Laytrol tackles the problem of preserving pretrained knowledge in layout-conditioned diffusion transformers by copying parameters from a pretrained MM-DiT into a dedicated layout control network and using a careful initialization strategy. To reduce distribution shift, LaySyn synthesizes training data with the base model and augments prompts with layout cues. A layout-level Rotary Position Embedding and randomized prompt dropping reinforce spatial control while preserving base-model quality. Experimental results on T2I-CompBench and COCO 2017 demonstrate superior layout fidelity and image quality compared to state-of-the-art layout-to-image methods, validating the effectiveness of pretrained-knowledge preservation for controllable generation.

Abstract

With the development of diffusion models, enhancing spatial controllability in text-to-image generation has become a vital challenge. As a representative task for addressing this challenge, layout-to-image generation aims to generate images that are spatially consistent with the given layout condition. Existing layout-to-image methods typically introduce the layout condition by integrating adapter modules into the base generative model. However, the generated images often exhibit low visual quality and stylistic inconsistency with the base model, indicating a loss of pretrained knowledge. To alleviate this issue, we construct the Layout Synthesis (LaySyn) dataset, which leverages images synthesized by the base model itself to mitigate the distribution shift from the pretraining data. Moreover, we propose the Layout Control (Laytrol) Network, in which parameters are inherited from MM-DiT to preserve the pretrained knowledge of the base model. To effectively activate the copied parameters and avoid disturbance from unstable control conditions, we adopt a dedicated initialization scheme for Laytrol.
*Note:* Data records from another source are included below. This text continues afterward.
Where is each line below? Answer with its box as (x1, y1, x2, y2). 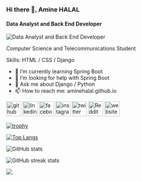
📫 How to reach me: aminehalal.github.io (14, 88, 117, 95)
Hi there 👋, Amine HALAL (6, 5, 80, 14)
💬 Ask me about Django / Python (14, 80, 95, 88)
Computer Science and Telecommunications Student (6, 45, 136, 52)
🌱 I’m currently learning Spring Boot (14, 68, 103, 75)
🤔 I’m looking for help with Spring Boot (14, 74, 110, 82)
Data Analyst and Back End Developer (6, 20, 103, 27)
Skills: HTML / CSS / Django (6, 57, 75, 64)
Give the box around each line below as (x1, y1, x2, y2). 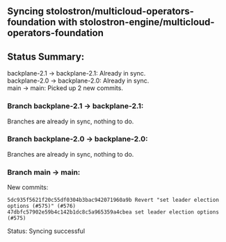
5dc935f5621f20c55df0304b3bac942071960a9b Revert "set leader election (7, 197, 219, 204)
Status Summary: (7, 51, 85, 62)
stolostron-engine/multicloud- (79, 17, 215, 28)
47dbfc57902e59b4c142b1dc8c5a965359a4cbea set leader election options (7, 209, 219, 216)
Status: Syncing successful (7, 227, 86, 235)
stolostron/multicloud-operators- (45, 6, 195, 17)
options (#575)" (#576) (7, 202, 76, 210)
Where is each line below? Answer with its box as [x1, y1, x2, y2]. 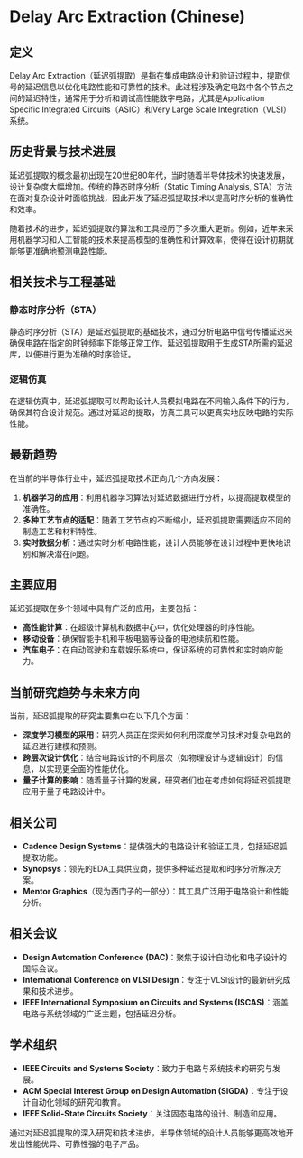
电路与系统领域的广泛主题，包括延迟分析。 [22, 1008, 181, 1019]
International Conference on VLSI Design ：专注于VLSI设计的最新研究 [22, 974, 283, 985]
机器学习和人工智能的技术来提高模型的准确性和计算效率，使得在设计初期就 [16, 234, 294, 245]
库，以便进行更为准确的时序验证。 [9, 348, 136, 359]
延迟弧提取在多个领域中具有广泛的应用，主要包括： [9, 603, 199, 614]
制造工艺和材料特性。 [22, 525, 102, 536]
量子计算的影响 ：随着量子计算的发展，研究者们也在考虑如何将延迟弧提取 [22, 774, 291, 786]
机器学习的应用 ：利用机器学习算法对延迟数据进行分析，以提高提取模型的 [22, 492, 291, 503]
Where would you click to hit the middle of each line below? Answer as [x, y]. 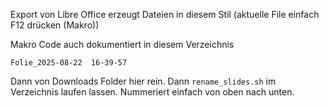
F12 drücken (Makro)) [55, 25]
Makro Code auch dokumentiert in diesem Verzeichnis [122, 44]
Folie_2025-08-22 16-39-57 [69, 63]
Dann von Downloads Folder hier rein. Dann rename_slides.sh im [143, 81]
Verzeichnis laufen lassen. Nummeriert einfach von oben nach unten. [152, 92]
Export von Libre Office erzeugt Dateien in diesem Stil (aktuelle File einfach [165, 14]
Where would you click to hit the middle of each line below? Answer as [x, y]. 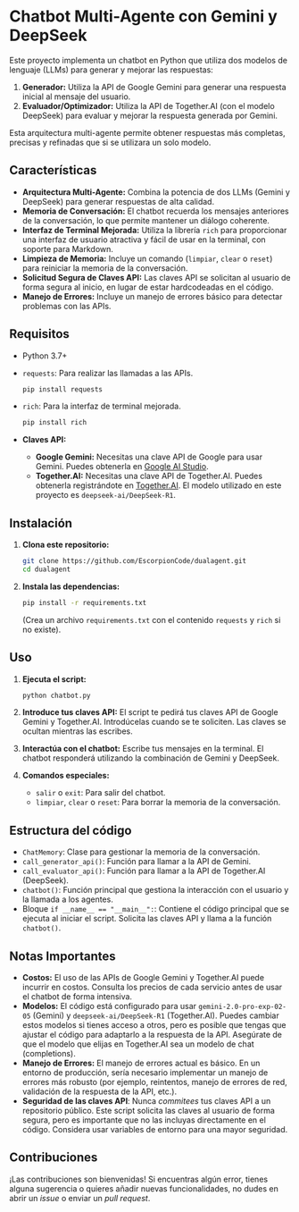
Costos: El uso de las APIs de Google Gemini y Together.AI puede [143, 978]
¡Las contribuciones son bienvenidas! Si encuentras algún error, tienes [139, 1179]
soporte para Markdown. [68, 248]
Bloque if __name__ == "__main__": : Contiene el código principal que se [156, 909]
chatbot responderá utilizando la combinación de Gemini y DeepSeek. [150, 758]
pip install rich [54, 423]
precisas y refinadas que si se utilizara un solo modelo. [110, 142]
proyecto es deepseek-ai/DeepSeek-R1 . [106, 495]
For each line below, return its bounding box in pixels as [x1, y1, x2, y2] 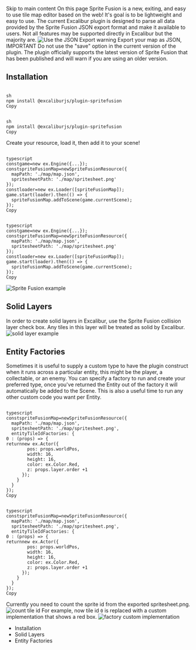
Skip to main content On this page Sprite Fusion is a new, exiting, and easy [6, 5, 187, 12]
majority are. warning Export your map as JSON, [6, 37, 182, 43]
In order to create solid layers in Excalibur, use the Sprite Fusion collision [6, 317, 181, 324]
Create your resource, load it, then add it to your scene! [6, 139, 140, 146]
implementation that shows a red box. [6, 613, 97, 621]
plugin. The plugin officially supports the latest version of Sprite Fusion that [6, 49, 188, 55]
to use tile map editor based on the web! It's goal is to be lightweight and [6, 11, 182, 18]
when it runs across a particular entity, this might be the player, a [6, 369, 163, 376]
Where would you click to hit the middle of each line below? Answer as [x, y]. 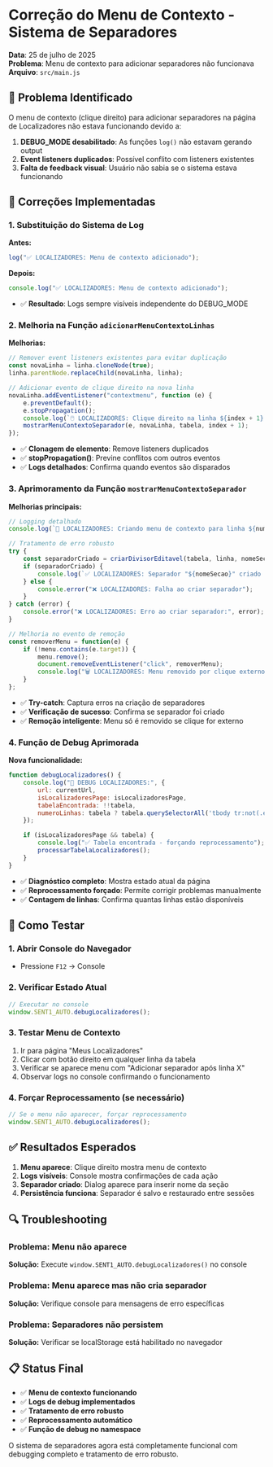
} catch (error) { [39, 604]
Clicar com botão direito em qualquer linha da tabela [108, 1059]
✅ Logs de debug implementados [78, 1401]
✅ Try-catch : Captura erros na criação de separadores [113, 703]
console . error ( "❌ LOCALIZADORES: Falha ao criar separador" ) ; [145, 589]
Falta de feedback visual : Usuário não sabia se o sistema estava [128, 168]
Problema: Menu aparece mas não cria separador [108, 1285]
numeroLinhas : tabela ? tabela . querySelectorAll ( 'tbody [134, 813]

In this scheme, the layout encoder is initialized as a pure text encoder to ensure that its output tokens remain within the data domain of MM-DiT. Meanwhile, the outputs of the layout control network are initialized to zero. In addition, we apply Object-level Rotary Position Embedding to the layout tokens to provide coarse positional information. Qualitative and quantitative experiments demonstrate the effectiveness of our method.

Paper Structure

This paper contains 31 sections, 11 equations, 7 figures, 7 tables.

Figures (7)

  • Figure 1: Layout-to-image results of Laytrol. The text in the same color as the bounding box corresponds to the local prompt. Laytrol enables layout-conditioned control in MM-DiT while effectively retaining the knowledge learned during the pre-training stage, and simultaneously mitigates the domain shift introduced by fine-tuning.
  • Figure 2: Overview of Layout Control (Laytrol) pipeline. (a) Laytrol blocks inherit vision-language pre-trained knowledge from DiT via parameter copying, which facilitates learning layout-conditioned control. Setting the global prompt tokens to null tokens encourages the model to focus more on the layout tokens during training. (b) The layout encoder is initialized as a pure text encoder with a zero-initialized projection layer. (c) The coordinates of the patch containing the bounding box center are used for applying RoPE to the layout tokens.
  • Figure 3: The pipeline for constructing the LaySyn dataset.
  • Figure 4: Qualitative comparison with other other methods. From the results, Laytrol shows better performance in terms of stylistic consistency, layout realism and object aesthetics.
  • Figure 5: An example data instance from LaySyn dataset.